The silence that meets my question is so long that I wonder if either Marcus or I had fallen asleep.

"It's you," Marcus says. "Your lifestyle."

"Excuse me?"

"Tia Carmen believes your reputation as a serial dater is bad for the company's brand."

"You're not joking, are you."

"I wish I were. Our recent marketing campaigns have been targeting younger shoppers. Debauchery is not a good look these days, at least not with Amanda Gorman and Greta Thunber's generation."

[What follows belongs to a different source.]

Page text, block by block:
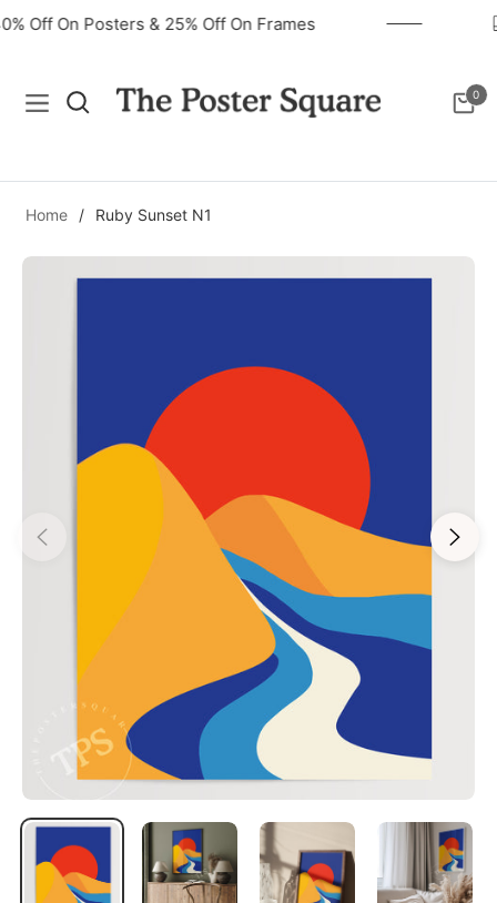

"Fuck." I run a hand down my face. I work hard. I'm good at my job. Brilliant, if I say so myself. Not being able to commit to a relationship was an unfortunate result of the time I dedicated to work.

It isn't as if I never tried to find my way into respectable married life. I have. I was engaged to Guillerma Ramirez for six months, after all. Gigi was fun while we were dating. The moment I slipped that ridiculously large diamond ring on her finger, she wouldn't stop haranguing me about spending less time at work and more time with her. It strained our relationship so much I had no choice but to break up with her.

It was the mess with Gigi that made me wake up to the truth— sticking to short-lived affairs was the only thing that made sense, it suited my lifestyle. And if I can't have a steady relationship, I'm sure as hell not going to become a monk. Work hard, play hard had always been my unspoken motto since my university days.

But I knew Marcus was right. How could I have not seen this coming? Sure, I frequently made the tabloid websites and society pages with my unending string of girlfriends. But I thought that so long as I did my job, it didn't matter what I did after hours.

"I'm sorry," Marcus said. "I'm sure this could have waited until morning."

"No, no, you were right to call me. So the board is meeting on Wednesday. I assume it won't be officially on the schedule until Monday? Because I haven't been informed of it."

"Yes. That fulfills the 48-hour rule for calling for a special meeting. Just."

I nod to myself. "That should be enough time."

"Time for what?"

"I don't know. I'll think of something." I turn toward my bedroom. I hadn't turned on the lights so I could barely make out the figures of the women sleeping in my bed. "Go back to bed, Marcus. I'll call you in the morning."